A challanging problem

[sourav das]

Problem:
Let $ABC$ be an acute angled triangle with pedal triangle $DEF$. Let $P$ be the intersection of $AD$ and $EF$ and $Q$,$R$ the intersections of $AB$,$AC$ respectively with the perpendicular bisector of $PD$.
Prove that $ARDQ$ is a cyclic quadrilateral.

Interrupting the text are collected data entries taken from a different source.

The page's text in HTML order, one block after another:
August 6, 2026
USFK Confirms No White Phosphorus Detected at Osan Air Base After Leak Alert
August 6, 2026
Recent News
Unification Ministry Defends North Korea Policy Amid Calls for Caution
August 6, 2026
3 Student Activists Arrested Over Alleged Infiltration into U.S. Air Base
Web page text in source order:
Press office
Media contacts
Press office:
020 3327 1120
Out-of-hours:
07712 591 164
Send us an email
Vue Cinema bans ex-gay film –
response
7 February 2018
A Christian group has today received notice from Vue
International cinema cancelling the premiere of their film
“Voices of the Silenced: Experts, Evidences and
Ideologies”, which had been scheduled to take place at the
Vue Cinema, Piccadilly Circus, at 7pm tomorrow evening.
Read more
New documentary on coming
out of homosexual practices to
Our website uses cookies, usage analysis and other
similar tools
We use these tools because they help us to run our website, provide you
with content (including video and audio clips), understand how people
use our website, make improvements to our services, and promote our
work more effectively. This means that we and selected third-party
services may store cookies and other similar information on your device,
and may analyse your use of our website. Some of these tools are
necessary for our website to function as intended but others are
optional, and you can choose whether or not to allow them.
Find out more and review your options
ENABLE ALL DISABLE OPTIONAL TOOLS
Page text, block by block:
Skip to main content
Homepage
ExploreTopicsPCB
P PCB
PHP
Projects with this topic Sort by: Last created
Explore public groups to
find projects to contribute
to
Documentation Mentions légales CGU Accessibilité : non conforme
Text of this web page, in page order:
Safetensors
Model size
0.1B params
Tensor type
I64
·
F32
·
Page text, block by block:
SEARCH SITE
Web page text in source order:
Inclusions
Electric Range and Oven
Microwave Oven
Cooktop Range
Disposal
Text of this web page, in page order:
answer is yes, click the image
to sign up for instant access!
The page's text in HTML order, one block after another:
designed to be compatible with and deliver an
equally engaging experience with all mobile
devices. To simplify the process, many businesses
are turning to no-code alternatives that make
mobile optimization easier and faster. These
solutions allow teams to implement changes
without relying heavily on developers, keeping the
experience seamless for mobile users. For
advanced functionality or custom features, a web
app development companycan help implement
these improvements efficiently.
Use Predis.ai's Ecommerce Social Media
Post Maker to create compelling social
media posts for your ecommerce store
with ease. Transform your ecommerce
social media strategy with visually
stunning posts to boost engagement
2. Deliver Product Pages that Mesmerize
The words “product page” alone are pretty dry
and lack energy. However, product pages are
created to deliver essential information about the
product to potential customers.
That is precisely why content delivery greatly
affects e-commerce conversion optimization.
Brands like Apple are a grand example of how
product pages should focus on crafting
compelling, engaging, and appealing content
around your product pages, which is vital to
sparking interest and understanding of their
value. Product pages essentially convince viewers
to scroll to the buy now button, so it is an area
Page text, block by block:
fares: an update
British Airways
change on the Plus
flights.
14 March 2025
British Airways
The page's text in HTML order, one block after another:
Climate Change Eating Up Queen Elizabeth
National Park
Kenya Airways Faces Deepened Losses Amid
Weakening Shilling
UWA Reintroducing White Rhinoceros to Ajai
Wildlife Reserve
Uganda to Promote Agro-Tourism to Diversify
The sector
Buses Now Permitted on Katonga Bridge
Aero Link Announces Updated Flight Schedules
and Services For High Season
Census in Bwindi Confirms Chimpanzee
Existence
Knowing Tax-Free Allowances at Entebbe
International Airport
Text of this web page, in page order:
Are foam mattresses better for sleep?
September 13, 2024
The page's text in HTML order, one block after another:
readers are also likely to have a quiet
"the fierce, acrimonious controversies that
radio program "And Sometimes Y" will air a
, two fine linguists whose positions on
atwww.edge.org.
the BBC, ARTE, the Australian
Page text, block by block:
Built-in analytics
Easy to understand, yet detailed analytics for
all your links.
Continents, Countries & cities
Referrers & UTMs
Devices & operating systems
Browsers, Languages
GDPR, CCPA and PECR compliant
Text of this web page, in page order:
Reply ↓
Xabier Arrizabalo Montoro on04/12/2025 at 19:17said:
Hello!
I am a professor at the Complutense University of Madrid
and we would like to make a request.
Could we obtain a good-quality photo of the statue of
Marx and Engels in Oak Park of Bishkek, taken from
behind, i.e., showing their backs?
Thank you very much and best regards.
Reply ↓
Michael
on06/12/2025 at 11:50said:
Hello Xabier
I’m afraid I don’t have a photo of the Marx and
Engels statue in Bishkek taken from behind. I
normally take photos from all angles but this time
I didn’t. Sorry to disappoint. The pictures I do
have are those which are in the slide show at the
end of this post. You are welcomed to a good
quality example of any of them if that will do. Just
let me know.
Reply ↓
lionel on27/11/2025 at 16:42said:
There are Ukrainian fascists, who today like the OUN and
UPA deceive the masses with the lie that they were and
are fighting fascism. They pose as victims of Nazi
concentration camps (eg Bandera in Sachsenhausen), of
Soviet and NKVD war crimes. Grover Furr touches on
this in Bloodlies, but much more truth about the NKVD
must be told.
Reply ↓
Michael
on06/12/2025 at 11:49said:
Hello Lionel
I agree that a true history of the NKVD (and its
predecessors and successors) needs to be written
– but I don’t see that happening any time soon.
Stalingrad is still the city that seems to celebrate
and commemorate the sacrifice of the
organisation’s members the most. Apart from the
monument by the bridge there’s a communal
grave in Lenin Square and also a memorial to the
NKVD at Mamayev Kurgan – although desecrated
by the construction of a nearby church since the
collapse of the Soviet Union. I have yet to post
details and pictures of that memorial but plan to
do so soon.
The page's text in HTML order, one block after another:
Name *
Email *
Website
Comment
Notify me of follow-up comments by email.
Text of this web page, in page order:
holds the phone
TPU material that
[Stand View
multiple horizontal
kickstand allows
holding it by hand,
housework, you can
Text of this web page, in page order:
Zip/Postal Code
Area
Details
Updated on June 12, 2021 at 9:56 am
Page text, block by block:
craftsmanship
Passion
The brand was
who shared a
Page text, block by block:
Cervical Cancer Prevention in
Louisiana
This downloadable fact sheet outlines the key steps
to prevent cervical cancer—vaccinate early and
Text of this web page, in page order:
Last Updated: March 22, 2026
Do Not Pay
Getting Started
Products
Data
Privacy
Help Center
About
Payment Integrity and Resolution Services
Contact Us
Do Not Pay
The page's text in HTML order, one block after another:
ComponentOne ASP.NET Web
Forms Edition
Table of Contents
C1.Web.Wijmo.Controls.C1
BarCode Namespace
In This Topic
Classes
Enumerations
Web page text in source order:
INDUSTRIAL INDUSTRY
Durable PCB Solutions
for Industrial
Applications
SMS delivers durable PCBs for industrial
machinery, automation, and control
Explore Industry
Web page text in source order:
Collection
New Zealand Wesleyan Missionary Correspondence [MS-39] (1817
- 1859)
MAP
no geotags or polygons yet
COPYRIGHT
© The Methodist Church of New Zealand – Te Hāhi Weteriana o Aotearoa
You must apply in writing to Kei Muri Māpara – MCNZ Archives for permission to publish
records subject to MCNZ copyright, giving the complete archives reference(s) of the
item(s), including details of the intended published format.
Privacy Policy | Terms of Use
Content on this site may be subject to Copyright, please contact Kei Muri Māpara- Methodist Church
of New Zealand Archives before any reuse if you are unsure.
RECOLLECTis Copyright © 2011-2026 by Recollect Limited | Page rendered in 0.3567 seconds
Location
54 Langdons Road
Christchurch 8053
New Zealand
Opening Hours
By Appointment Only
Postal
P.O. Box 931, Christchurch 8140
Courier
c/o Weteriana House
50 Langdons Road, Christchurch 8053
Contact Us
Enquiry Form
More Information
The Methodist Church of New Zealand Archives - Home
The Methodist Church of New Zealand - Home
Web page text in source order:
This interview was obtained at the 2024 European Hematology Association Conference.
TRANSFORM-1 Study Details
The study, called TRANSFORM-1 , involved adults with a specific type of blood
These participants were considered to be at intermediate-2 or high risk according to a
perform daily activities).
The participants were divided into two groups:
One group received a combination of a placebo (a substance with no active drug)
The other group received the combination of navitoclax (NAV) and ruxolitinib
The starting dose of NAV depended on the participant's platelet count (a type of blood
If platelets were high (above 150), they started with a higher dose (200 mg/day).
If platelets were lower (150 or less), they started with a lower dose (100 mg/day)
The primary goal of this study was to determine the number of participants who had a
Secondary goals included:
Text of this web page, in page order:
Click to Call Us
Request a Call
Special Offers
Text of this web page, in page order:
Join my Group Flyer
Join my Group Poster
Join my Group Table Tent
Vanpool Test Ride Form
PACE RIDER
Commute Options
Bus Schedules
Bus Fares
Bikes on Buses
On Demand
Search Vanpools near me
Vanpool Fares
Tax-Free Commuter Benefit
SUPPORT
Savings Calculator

Please be honest and reply with solution that how much time you spend to solve this problem.[Or at least try until you surrender]

[*Mahi*]

Honestly , you call this one challenging!
Solution:

solve.png (17.84KiB)Viewed 2520 times

I changed the name of points as per the figure.Let $K$ be the orthocentre of $\triangle ABC$.
$AF \perp BC, JK \perp AF $
So, $JK || BC$
So,$ \triangle ABC $ & $ \triangle AJK $ is homothtical ,which takes the orthocentre $K$ of $ABC$ to point $G$ (consider $\triangle ACE$).
Now it is more than easy to see that $\angle JFK=\angle JGK =\angle BKC =180 -A$
So $AJFK$ is cyclic.
It took 7 minutes ,if you want to know.

[sourav das]

Really a nice solution. But i can't understand how to take orthocenter $K$ of $ABC$ to point $G$(Even if $\Delta ABC$ and $\Delta AJK$ are homothetic) . And what about $\Delta ACE$ ? Isn't it just a line according to your figure? Really i am not so talent as you. So it will be much better if you describe it in details.